Tinmouth last raced at the TT in 2010 and though she loves to come back as a spectator she’s never felt that itch to comeback and compete.  ‘I was so pleased that I was able to go and race [at the TT].  I was like – right I’ve ticked that box’ she says beaming.  However, she admits it was a hard task to fit in between her career in British Superbikes, at the time, as well as co-running a motorcycle workshop.  ‘When I went in 2009 it nearly folded the business, we basically had a month off’ she admits.  ‘It was hard, to do a big international road race and try and do superbikes’.

Although Tinmouth only competed in 2009 and 2010, it was all the time she needed to prove herself in the world of road racing.  In her debut year she broke the record for the fastest average lap speed set by a woman at 116.835 mph, whilst riding in the Senior TT.  The following year she pushed past that record by an extra 3 mph, with 119.945 mph, again in the Senior TT, a record that is still stands to this day, 13 years later. She came, she saw, she smashed it.

With these record-breaking stats fresh in my mind, I ask her how it feels to be a role model, particularly for women and young girls in motorsport.

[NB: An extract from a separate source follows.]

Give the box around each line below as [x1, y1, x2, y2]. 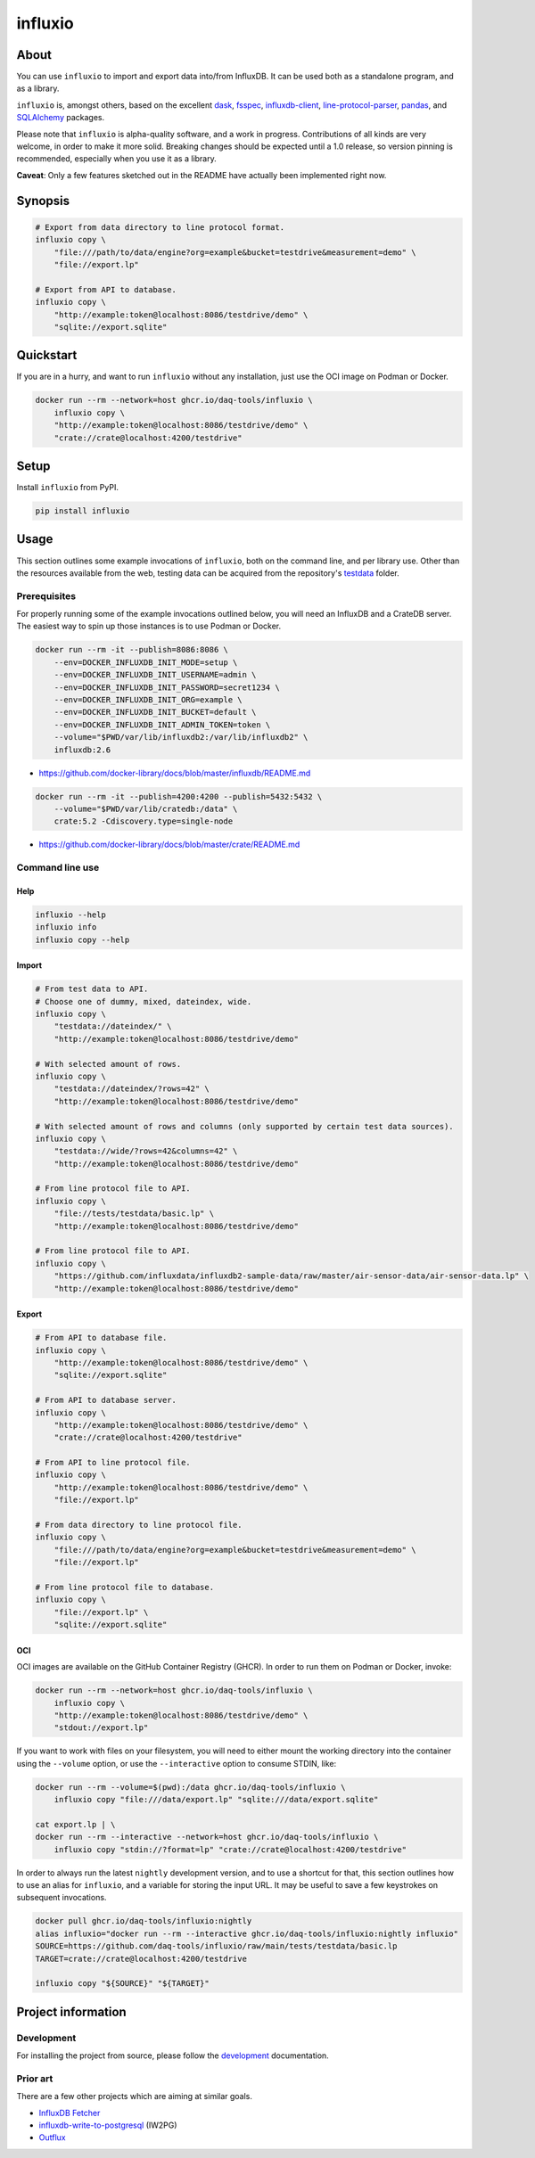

Tinmouth was also the first woman to race in British Superbikes.  ‘It wasn’t on my mind at all, I just wanted to race’, she says openly.  ‘It was a by-product; I didn’t aim for that in any way, shape or form’. 

I get the feeling that all the glory and status of being an ambassador for women in racing is simply an added extra.  As lovely as it is to be, and I’m sure she’d cringe at the description, a trailblazer for women in motorsport, she simply wanted to race.  ‘I do think it’s cool.  I think it’s important for girls to see a girl doing well because then they go “if she can do it then I can do it” but I never aimed for it, I never wanted to put that label on myself.  I just really wanted to race’. 

Tinmouth is possibly one of nicest and most chilled personalities from the world of racing that I have ever had the pleasure of chatting to.  She is clearly a very determined character, that shows throughout her career but normally, I find that riders either talk with a no-nonsense, pragmatic attitude, which is fine if a little intimidating at times.  Tinmouth never exudes any sense of ego, throughout the interview we regularly veer off subject.  Sometimes, I forget what she’s achieved, it’s like casually bumping into a mate down the pub.  Perhaps that’s why she’s so perfect for commentating at the TT.

In recent years Tinmouth has added stunt riding to her CV, working alongside Hollywood’s biggest stars, including Tom Cruise in the blockbuster Mission Impossible: Rogue Nation.  One scene in particular sees her doubling as a fleeing character, onboard a BMW S1000RR, weaving her way round twisting roads in North Africa, being chased by none other than Tom Cruise.  Which sounds like the dream job but how on earth did she come by it?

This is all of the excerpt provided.